Unlike 5-ALA, tumour paint can be used in real-time during an operation, and Olson points out that it also crosses the blood–brain barrier, attaches specifically to cancer cells and is internalised. 5-ALA, by contrast, doesn’t bind to cancer cells and can only be used for high-grade brain tumours (tumours that are highly malignant and adept at invading nearby brain tissue). Tumour paint has the potential to target lower-grade tumours as well – which is important, says Olson, “because low-grade gliomas that are incompletely removed often progress to high-grade glioblastomas over the following decade”.

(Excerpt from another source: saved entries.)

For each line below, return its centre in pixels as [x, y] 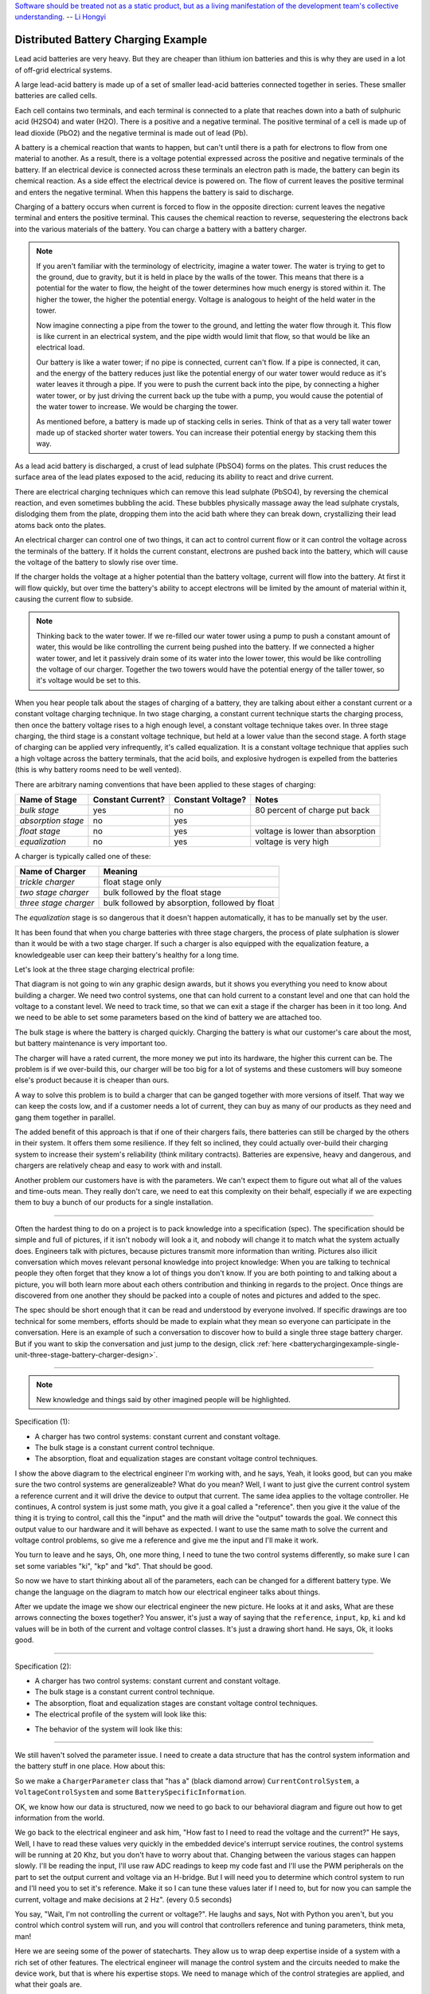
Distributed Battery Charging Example [111, 40]
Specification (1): [43, 1422]
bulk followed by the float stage [162, 893]
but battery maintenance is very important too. [91, 1043]
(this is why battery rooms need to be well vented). [98, 770]
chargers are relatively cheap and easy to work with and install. [119, 1165]
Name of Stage [48, 799]
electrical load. [61, 348]
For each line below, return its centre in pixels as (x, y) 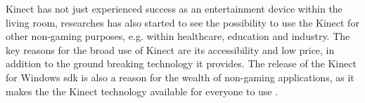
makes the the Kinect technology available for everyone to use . (142, 91)
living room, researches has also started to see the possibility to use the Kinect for (182, 22)
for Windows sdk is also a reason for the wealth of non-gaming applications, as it (180, 77)
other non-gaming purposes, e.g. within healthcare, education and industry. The (178, 36)
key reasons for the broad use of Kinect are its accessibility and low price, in (170, 49)
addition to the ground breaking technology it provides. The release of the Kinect (181, 63)
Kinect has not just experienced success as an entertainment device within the (174, 8)
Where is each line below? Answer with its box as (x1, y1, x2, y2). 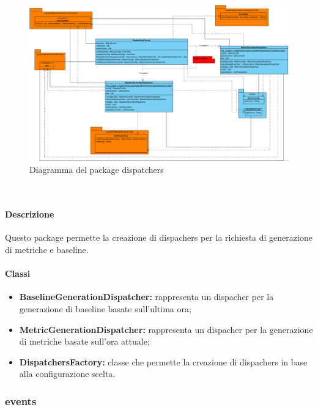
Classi (5, 267, 31, 280)
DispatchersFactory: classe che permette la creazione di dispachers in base (19, 355, 308, 368)
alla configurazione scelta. (19, 367, 116, 380)
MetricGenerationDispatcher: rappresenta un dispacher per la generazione (19, 323, 313, 335)
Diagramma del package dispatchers (29, 163, 164, 176)
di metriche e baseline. (5, 243, 89, 256)
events (5, 393, 37, 408)
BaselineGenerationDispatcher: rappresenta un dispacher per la (19, 290, 274, 303)
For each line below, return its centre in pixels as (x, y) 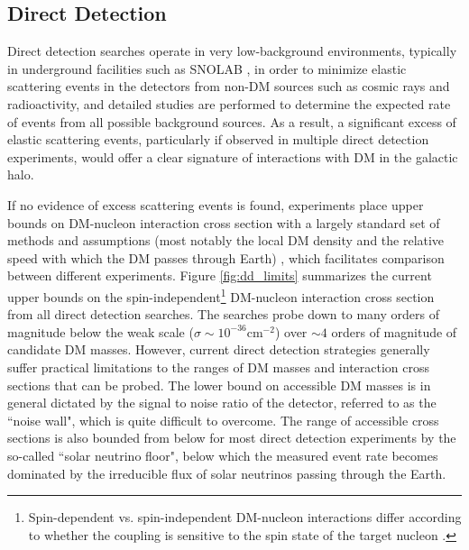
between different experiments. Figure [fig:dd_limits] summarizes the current (220, 275)
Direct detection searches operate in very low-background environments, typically (232, 51)
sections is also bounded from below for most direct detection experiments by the (232, 438)
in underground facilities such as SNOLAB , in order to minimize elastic (207, 68)
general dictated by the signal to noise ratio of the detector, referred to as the (222, 403)
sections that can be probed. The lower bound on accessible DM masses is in (219, 385)
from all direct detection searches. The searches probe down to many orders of (223, 314)
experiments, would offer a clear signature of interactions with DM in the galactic (233, 156)
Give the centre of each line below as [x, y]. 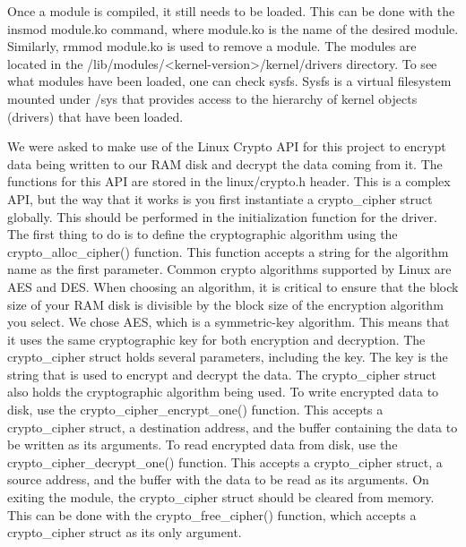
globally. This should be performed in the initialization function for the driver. [222, 216]
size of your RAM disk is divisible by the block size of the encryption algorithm [225, 304]
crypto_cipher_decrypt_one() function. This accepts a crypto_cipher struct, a [225, 462]
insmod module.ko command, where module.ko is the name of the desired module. [233, 28]
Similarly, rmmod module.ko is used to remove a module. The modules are [212, 46]
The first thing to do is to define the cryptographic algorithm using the [203, 234]
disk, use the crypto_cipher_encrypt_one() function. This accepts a [195, 410]
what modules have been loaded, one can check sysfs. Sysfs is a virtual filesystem [229, 81]
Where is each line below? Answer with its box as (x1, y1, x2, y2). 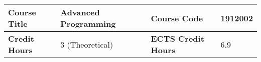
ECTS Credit (151, 33, 204, 44)
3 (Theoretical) (60, 38, 113, 50)
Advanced (60, 6, 100, 18)
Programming (60, 18, 116, 29)
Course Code (151, 12, 203, 24)
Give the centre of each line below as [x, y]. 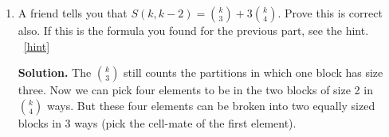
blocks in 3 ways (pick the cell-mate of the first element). [157, 122]
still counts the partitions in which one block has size [253, 72]
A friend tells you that [73, 13]
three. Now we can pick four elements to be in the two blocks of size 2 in [195, 90]
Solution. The [55, 72]
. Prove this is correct [330, 13]
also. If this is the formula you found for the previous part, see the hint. [193, 30]
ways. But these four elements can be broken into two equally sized [211, 105]
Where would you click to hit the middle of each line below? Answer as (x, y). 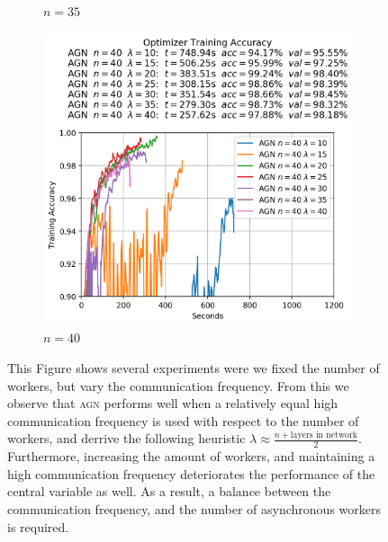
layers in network (324, 435)
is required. (38, 526)
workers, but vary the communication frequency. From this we (178, 385)
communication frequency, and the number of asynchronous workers (194, 508)
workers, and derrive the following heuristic (126, 438)
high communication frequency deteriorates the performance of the (191, 473)
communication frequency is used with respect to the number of (183, 420)
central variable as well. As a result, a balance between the (169, 491)
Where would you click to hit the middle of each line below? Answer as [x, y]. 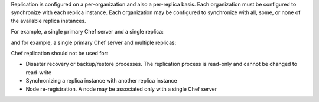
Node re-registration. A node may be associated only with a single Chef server [121, 89]
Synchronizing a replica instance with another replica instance [101, 81]
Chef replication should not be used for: [59, 53]
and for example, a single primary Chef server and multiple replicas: [94, 42]
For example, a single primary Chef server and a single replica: [87, 32]
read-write [39, 72]
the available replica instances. [48, 21]
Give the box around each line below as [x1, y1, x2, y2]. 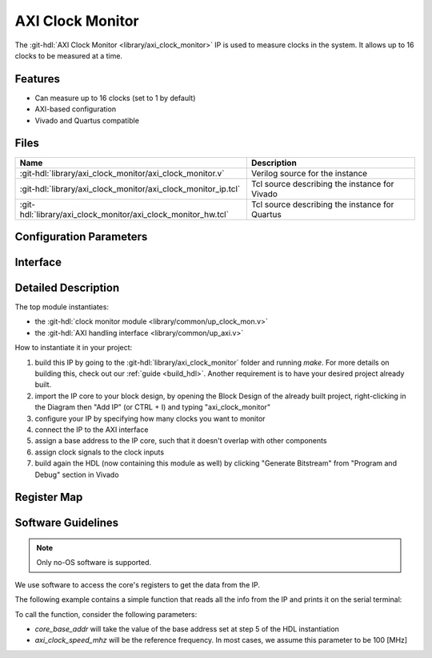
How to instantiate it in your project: [14, 343, 133, 353]
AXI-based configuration [34, 104, 116, 114]
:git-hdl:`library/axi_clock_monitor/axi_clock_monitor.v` [19, 168, 225, 179]
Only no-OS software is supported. [36, 558, 152, 567]
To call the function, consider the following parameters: [14, 609, 198, 619]
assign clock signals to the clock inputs [34, 447, 164, 457]
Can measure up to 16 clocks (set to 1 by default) [34, 93, 196, 103]
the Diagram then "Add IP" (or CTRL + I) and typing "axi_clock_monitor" [34, 402, 271, 412]
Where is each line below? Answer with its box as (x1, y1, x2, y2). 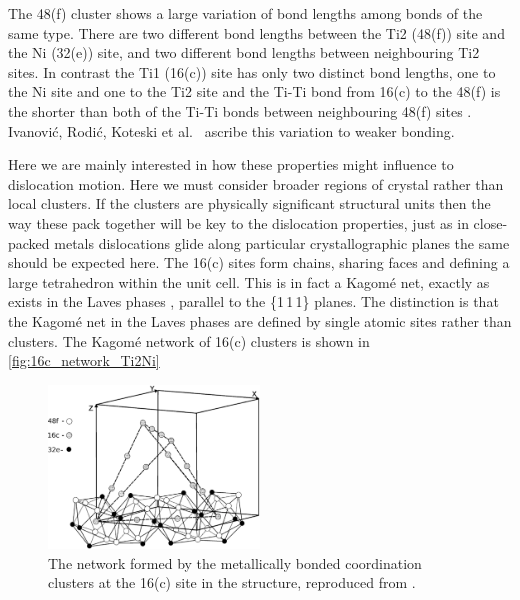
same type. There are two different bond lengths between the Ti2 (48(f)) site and (8, 22, 505, 43)
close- (473, 212, 508, 233)
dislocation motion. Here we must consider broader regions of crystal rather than (8, 173, 504, 194)
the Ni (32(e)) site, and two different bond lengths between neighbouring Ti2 (8, 42, 480, 63)
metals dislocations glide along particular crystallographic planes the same (54, 232, 510, 253)
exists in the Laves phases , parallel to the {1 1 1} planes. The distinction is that (8, 291, 499, 312)
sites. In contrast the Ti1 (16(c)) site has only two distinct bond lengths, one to (8, 61, 496, 82)
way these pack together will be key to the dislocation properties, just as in (8, 212, 469, 233)
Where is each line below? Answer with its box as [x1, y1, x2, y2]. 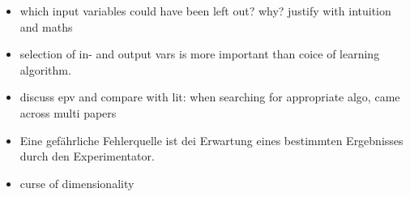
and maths [19, 18, 73, 35]
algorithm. [19, 61, 71, 78]
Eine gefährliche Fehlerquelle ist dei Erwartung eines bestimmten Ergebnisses [19, 131, 404, 148]
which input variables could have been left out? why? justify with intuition [19, 2, 391, 19]
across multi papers [19, 104, 117, 121]
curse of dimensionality [19, 174, 135, 191]
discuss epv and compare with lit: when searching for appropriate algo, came [19, 88, 400, 105]
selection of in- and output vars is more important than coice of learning [19, 45, 380, 62]

On 25 May 2015, the first clinical trial of tumour paint began at Seattle Children’s Hospital, which has the largest paediatric brain tumour centre in the Northwest of America. The trial is run by Blaze Bioscience Inc., and in phase I up to 27 people who have been diagnosed with a brain tumour (from infants to young adults under the age of 30) will have their operations performed using the drug.
“I think lots of other people are trying to find out the difference between brain cancer and normal tissue, but they don’t know what to do with the information when they get it,” Olson says. “They publish their paper and then they move on to the next thing.” He hopes tumour paint will be different.
If it is, it will go some way to living up to Project Violet’s name. “All these buildings and universities get named after wealthy people that donate money,” Olson says. “I wanted something really beautiful for the world to be named after this little girl.”